7. Expression can be used in the filter condition.

Router
-------
A Router transformation is similar to a Filter transformation because both transformations allow you to use a condition to test data. Router is enhancement of Filter transformation. Developer now prefer to use Router transformation rather than filter. In filter transformation, you can test data for only one condition where as in Router transformation you can test data for more than one condition. The same problem can be solved using Filter and Router transformation. But we have to use multiple filter transformation for each test condition. But with Router you can give different test condition in same transformation and informatica will be create different group for each test condition.

1. Router is also active transformation
2. Only two types of port , Input and Output
3. One default group. If row does not satisfy any test condition, it will fall into default group.
4. Mulitple test data condition can be created as output group.

Thursday, October 12, 2006

Informatica - Architecture

Informatica provides following components


  1. PowerCenter Repository
  2. PowerCenter Repository Server
  3. PowerCenter Client
  4. PowerCenter Server

PowerCenter Repository : It maintains the metadata. Set of tables are created within repository database to maintain the Informatica metadata. PowerCenter client and server access the repository to access metadata.

PowerCenter Repository Server: It manages connections to the repository from client applications.

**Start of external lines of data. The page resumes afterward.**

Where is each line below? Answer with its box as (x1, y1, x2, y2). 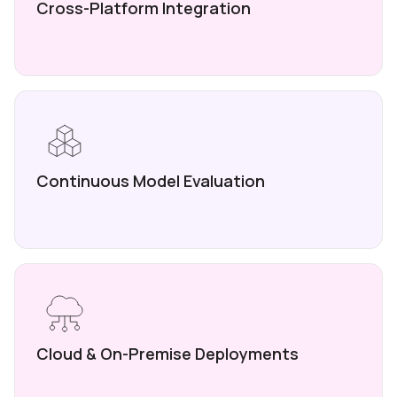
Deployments (195, 343, 299, 365)
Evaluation (183, 170, 265, 192)
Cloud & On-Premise (36, 343, 195, 365)
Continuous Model (36, 170, 183, 192)
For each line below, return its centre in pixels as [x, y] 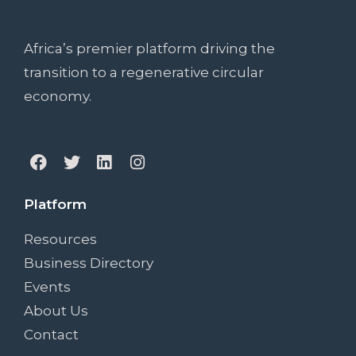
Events [47, 287]
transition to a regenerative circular [144, 73]
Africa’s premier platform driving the [149, 49]
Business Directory [89, 263]
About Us [56, 311]
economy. [58, 97]
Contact [51, 335]
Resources [60, 240]
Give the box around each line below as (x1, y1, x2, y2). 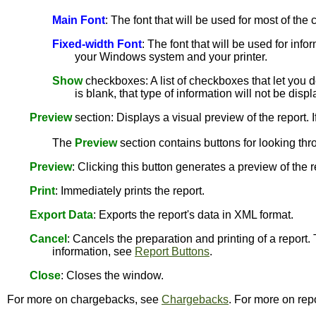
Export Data (30, 209, 93, 221)
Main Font (52, 14, 105, 26)
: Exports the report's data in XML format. (93, 209, 293, 221)
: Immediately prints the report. (55, 185, 205, 197)
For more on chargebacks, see (7, 293, 162, 305)
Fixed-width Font (52, 38, 142, 50)
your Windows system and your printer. (75, 51, 267, 63)
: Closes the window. (61, 269, 164, 281)
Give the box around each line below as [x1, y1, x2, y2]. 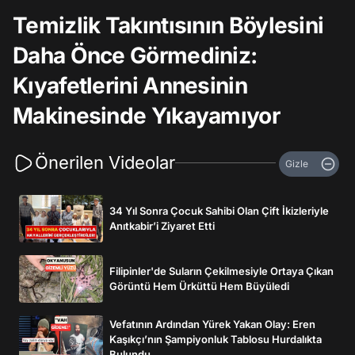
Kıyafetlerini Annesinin [13, 72, 247, 99]
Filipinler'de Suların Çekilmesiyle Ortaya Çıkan [109, 265, 334, 277]
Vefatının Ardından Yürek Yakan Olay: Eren [109, 317, 315, 330]
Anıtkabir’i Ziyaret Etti [109, 219, 215, 232]
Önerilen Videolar [35, 152, 175, 173]
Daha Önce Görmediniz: [13, 42, 258, 69]
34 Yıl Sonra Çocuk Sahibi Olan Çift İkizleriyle [109, 204, 329, 217]
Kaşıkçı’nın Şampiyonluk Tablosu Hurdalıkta [109, 332, 322, 345]
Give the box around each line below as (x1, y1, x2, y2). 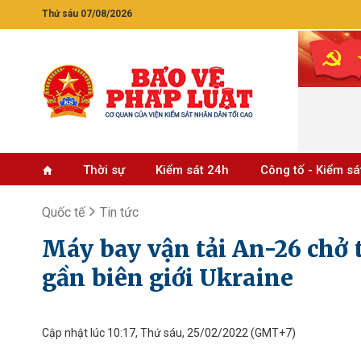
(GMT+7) (248, 326, 296, 339)
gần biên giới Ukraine (42, 263, 293, 293)
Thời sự (82, 163, 125, 177)
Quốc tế (42, 205, 85, 220)
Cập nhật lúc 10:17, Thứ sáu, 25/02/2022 (42, 326, 248, 339)
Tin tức (100, 205, 139, 220)
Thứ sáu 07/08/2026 (42, 8, 132, 19)
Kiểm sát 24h (156, 163, 230, 177)
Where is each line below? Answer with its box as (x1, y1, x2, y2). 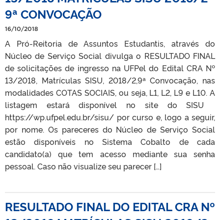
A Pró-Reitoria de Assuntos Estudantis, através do (5, 37, 215, 49)
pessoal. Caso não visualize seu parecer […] (5, 160, 162, 171)
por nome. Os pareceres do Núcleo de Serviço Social (5, 123, 215, 135)
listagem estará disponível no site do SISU (5, 99, 215, 110)
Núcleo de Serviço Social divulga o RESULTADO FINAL (5, 50, 215, 61)
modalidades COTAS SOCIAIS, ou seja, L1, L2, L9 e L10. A (5, 86, 215, 98)
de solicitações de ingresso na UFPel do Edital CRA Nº (5, 62, 215, 73)
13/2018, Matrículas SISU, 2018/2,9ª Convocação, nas (5, 74, 215, 85)
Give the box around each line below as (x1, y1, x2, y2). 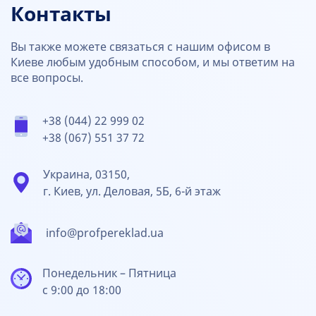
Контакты (11, 3, 111, 26)
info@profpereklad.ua (46, 226, 164, 240)
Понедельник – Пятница (42, 267, 176, 280)
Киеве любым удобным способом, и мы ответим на (11, 56, 295, 69)
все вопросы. (11, 71, 83, 85)
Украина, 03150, (43, 168, 130, 181)
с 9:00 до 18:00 (42, 284, 121, 297)
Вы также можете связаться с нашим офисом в (11, 40, 270, 54)
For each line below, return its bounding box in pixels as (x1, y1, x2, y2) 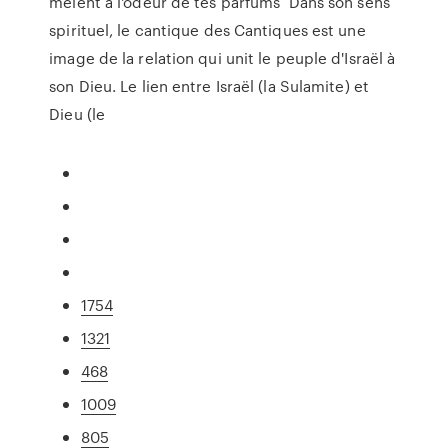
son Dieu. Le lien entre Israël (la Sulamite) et (49, 75, 369, 97)
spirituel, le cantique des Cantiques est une (49, 19, 366, 41)
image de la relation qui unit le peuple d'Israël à (49, 47, 396, 69)
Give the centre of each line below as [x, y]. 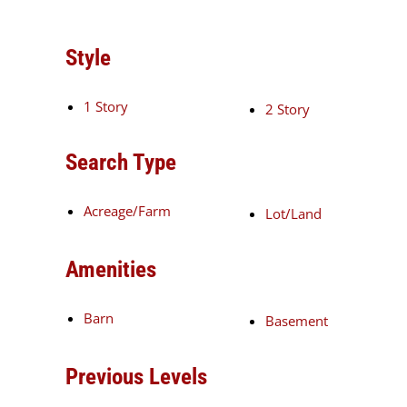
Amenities [111, 269]
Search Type [121, 162]
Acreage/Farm [127, 210]
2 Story [288, 109]
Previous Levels [136, 376]
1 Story [106, 106]
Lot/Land [293, 213]
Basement [297, 320]
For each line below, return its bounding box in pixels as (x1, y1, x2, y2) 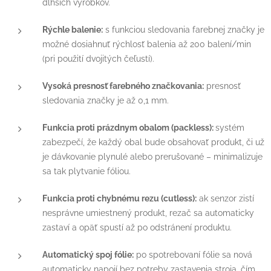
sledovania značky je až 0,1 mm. (42, 94, 169, 105)
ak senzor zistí (197, 192, 254, 203)
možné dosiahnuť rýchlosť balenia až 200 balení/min (42, 38, 251, 49)
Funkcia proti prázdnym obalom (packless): (42, 122, 215, 132)
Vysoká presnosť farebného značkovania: (42, 80, 204, 91)
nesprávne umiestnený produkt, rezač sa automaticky (42, 207, 254, 218)
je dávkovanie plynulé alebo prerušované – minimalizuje (42, 151, 263, 162)
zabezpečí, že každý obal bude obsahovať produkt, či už (42, 136, 264, 147)
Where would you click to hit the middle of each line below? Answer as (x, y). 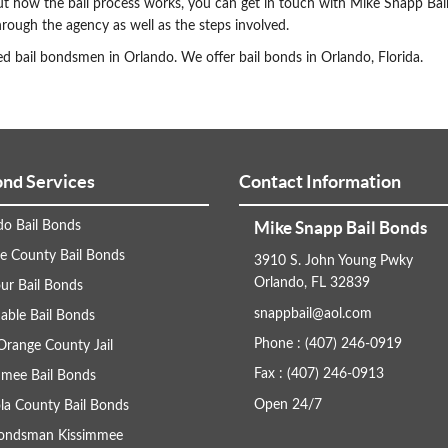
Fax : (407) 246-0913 (319, 374)
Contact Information (320, 182)
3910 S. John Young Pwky (333, 261)
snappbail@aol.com (313, 314)
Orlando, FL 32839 (312, 283)
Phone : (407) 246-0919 (328, 344)
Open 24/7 (288, 405)
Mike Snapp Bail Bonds (340, 228)
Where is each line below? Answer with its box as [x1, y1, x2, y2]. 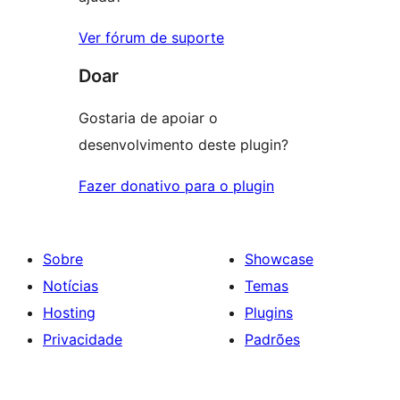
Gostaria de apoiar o [79, 109, 218, 128]
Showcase [245, 250, 313, 269]
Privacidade [43, 330, 122, 349]
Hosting [43, 304, 96, 322]
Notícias [43, 277, 98, 296]
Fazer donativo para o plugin [79, 177, 274, 196]
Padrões [245, 330, 300, 349]
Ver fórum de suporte [79, 29, 224, 47]
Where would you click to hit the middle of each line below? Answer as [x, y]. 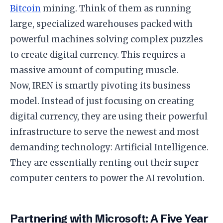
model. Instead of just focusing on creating [102, 101]
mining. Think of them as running [116, 8]
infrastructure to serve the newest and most [105, 132]
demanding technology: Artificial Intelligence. [109, 147]
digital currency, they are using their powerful [109, 116]
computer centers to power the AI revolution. [107, 178]
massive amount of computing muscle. [94, 70]
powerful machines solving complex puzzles [107, 39]
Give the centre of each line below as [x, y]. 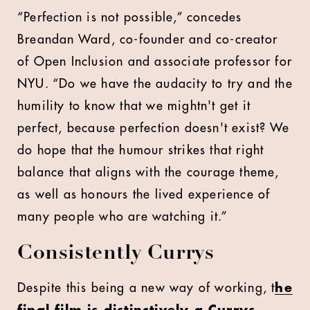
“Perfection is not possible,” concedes [130, 17]
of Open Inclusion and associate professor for [155, 61]
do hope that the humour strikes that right [141, 150]
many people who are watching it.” [123, 216]
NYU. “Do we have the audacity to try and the [155, 83]
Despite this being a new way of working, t [146, 288]
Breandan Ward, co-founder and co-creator [148, 39]
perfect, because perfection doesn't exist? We [154, 128]
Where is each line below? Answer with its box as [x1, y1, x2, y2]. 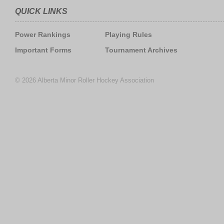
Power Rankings [15, 30, 70, 38]
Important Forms [15, 45, 71, 54]
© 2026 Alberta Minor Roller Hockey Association [15, 76, 154, 84]
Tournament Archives [105, 45, 177, 54]
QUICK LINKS [15, 6, 67, 15]
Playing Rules [105, 30, 152, 38]
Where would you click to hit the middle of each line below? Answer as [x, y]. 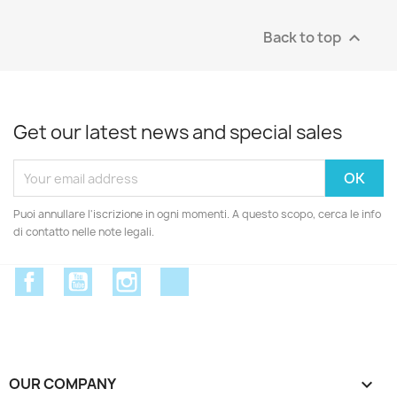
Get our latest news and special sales [178, 133]
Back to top [304, 37]
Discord [216, 277]
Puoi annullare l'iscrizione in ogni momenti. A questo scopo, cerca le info [197, 214]
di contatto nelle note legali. [84, 232]
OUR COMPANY [62, 383]
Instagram [175, 277]
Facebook [76, 277]

PowerCenter Client: This is used to maintain the powercenter objects such as Source, Targets, mappings etc. It has following client tools

  • Designer : To create mappings that contain transformation instructions for the PowerCenter Server.
  • Workflow manager: To create, schedule, and run workflows. A workflow is a set of instructions that describes how and when to run tasks related to extracting, transforming, and loading data.
  • Repository Manager: To administer the metadata repository. You can create repository users and groups, assign privileges and permissions, and manage folders and locks.
  • Repository Administrator Admin Console: To administer the Repository Servers and repositories
  • Workflow Monitor: To monitor scheduled and running workflows for each PowerCenter Server.

PowerCenter Server: With help of repository and repository server, powercenter server execute the business logic for extraction, transformation and load.

What is Repository ?

Powercenter repository is maintained in RDBMS . It contains the instruction required to extract, transform and load data. PowerCenter access repository using repository server. Metadata in the repository is added using powercenter client tools. There can be two types of repository

  1. Global Repository: Object created in Global repository can be access across different repository.
  2. Local Repository: Objected created in local repository can only be accessed within the repository. Global repository are registered to local repository so that global repository objects are access in local repository using shortcuts.